Page 1 of 1

SMP segmentation faults

Posted: Sun Jul 08, 2007 11:52 am
by vanhelmont
My last two work units terminated with similar errors at 67%. Here's what I copied from the terminal:

[13:06:32] Writing local files
[13:06:33] Completed 335000 out of 500000 steps (67 percent)
[0]0:Return code = 0, signaled with Segmentation fault
[0]1:Return code = 0, signaled with Segmentation fault
[0]2:Return code = 0, signaled with Segmentation fault
[0]3:Return code = 0, signaled with Segmentation fault
[13:23:53] CoreStatus = 0 (0)
[13:23:53] Client-core communications error: ERROR 0x0
[13:23:53] Deleting current work unit & continuing...
[0]0:Return code = 0, signaled with Quit
[0]1:Return code = 0, signaled with Quit
[0]2:Return code = 0, signaled with Quit
[0]3:Return code = 18
[13:28:21] - Preparing to get new work unit...
[13:28:21] + Attempting to get work packet
[13:28:21] - Connecting to assignment server
[13:28:21] - Successful: assigned to (171.64.65.56).
[13:28:21] + News From Folding@Home: Welcome to Folding@Home
[13:28:21] Loaded queue successfully.
[13:28:33] + Closed connections
[13:28:38]
[13:28:38] + Processing work unit
[13:28:38] Core required: FahCore_a1.exe
[13:28:38] Core found.
[13:28:38] Working on Unit 05 [July 8 13:28:38]
[13:28:38] + Working ...
[13:28:38]
[13:28:38] *------------------------------*
[13:28:38] Folding@Home Gromacs SMP Core
[13:28:38] Version 1.73 (November 27, 2006)
[13:28:38]
[13:28:38] Preparing to commence simulation
[13:28:38] - Ensuring status. Please wait.
[13:28:55] - Looking at optimizations...
[13:28:55] - Working with standard loops on this execution.
[13:28:55] - Previous termination of core was improper.
[13:28:55] - Going to use standard loops.
[13:28:55] - Files status OK
[13:28:57] (decompressed 537.8 percent)
[13:28:57] - Starting from initial work pa- Starting from initial work packet
[13:28:57]
[13:28:57] Project: 2608 (Run 0, Clone 40, Gen 30)
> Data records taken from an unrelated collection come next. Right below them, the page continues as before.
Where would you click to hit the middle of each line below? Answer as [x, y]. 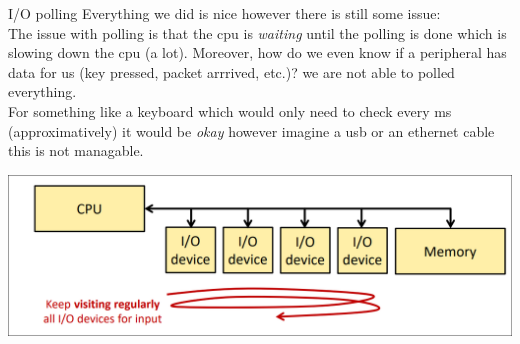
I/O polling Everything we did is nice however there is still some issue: [224, 13]
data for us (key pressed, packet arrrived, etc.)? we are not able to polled [231, 71]
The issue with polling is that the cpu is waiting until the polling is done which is [257, 32]
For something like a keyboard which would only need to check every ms [230, 110]
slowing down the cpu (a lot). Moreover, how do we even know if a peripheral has [257, 52]
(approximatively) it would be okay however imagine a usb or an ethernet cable [251, 130]
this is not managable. [76, 150]
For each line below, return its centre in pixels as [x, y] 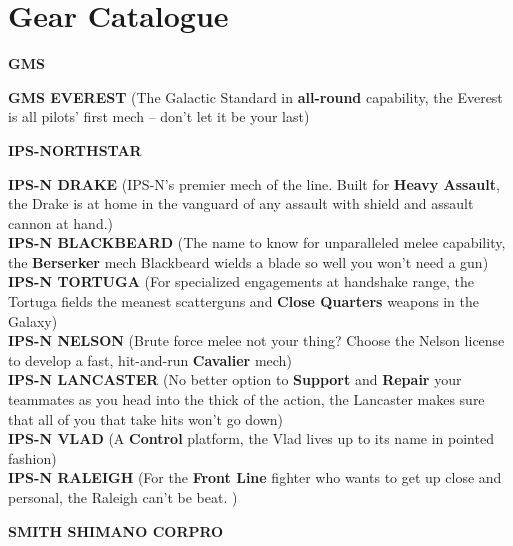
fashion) [32, 457]
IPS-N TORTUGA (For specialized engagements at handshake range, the [241, 281]
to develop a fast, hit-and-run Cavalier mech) [150, 359]
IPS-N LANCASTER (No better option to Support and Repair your [235, 379]
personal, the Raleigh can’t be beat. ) [123, 497]
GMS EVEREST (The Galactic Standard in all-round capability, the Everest [255, 96]
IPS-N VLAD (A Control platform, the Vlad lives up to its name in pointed [251, 438]
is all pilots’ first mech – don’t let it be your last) [159, 116]
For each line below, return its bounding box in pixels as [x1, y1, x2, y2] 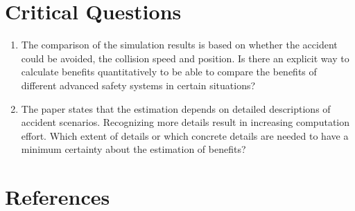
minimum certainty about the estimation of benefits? [21, 142, 246, 156]
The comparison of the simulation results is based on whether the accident [21, 37, 338, 52]
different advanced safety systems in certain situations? [21, 77, 256, 92]
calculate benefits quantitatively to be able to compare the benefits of [21, 64, 317, 79]
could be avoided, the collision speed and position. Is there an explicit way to [21, 51, 349, 65]
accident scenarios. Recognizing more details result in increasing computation [21, 115, 350, 129]
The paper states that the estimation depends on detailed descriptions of [21, 101, 331, 116]
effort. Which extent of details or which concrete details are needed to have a [21, 128, 349, 143]
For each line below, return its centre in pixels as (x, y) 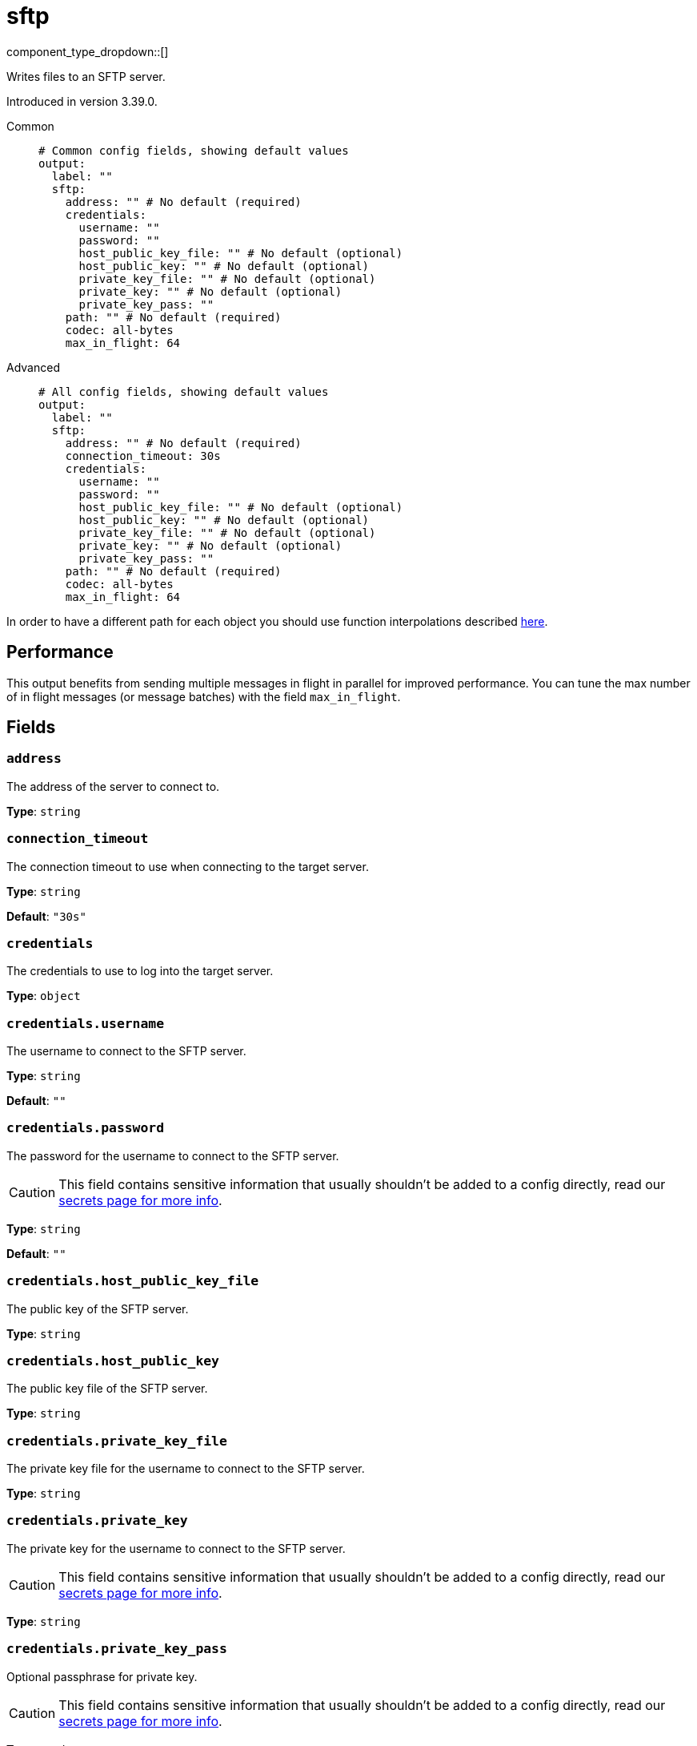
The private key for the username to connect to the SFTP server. (176, 1548)
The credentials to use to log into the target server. (140, 971)
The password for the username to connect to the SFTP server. (173, 1155)
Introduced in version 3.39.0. (82, 101)
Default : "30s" (46, 916)
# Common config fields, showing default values (194, 150)
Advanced (33, 367)
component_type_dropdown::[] (88, 51)
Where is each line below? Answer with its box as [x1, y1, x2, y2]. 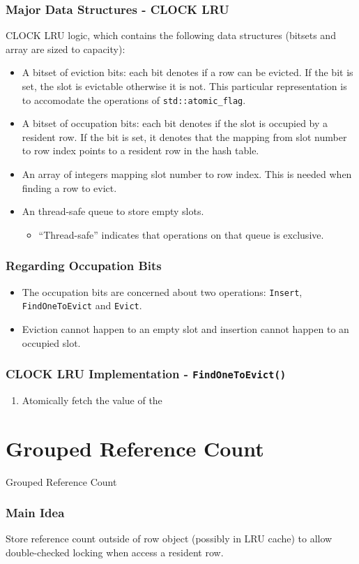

It appears to be running the same thing over and over, and crashing at the same place each time. I'm going to stop it, delete it, and try to get a new, different one.

Has this happened to anyone else? Is it my machine or a bad work unit?

Thanks

Posted: Mon Jul 09, 2007 3:59 pm
by vg30et
I can't say that I've seen your particular error but here are some incidents where I've seen SMP bomb out on me:

1. Network connection drops and/or when establishing a VPN connection
2. Attempting to restart FAH when FAH processes are already running or MPICH2 service isn't started
3. Group policy or other automated script removes administrative rights from the account under which FAH was installed with
4. Unstable processor/memory from excessively high temps or too high of an overclock

I think that in your case, a complete removal and reinstallation should work. My usual steps are:
- Stop FAH and ensure all FAH processes are not running (or reboot)
- Stop MPICH2 Process Manager, Argonne National Lab service
- From add/remove programs, uninstall Folding at Home
- Delete Folding at Home folder from c:\program files\ or your install directory
- Reinstall using .exe and run install.bat (this should remove and reinstall the MPICH2 service)
- Reboot (optional) and run fah.exe

Posted: Mon Jul 09, 2007 6:23 pm
by Plissken
Awhile back I got a work unit that errored out, then it happened again a couple days later on the same one (can't remember the # though). I haven't gotten that WU since then, as far as I can tell, and no problems since then, so I blame it on a bad WU.
The other 2 things that have caused SMP not to run for me are:
- Password change on the PC, then you need to run install.bat again
- Expired / timed out FAH.EXE (Beta period expired), need to download it again.

Posted: Mon Jul 09, 2007 10:37 pm
by peteamer
Ivoshiee over at the folding forum is having the same prob.
No solution though...


Pete

Posted: Tue Jul 10, 2007 1:16 pm
by vanhelmont
I did control-c to stop the folding processes, renamed the directory with the folding executable and data, made a new folding directory, opened the archive in it, and ran the executable. It got a different work unit, which finished today without problems.

Must have been a bad work unit. I had done about 20 smp work units before, and this one failed twice, at the same point each time. Lost 4 days of folding, though.

The work unit I got today is the same project, but a different clone and run than the bad one. I'll see what happens.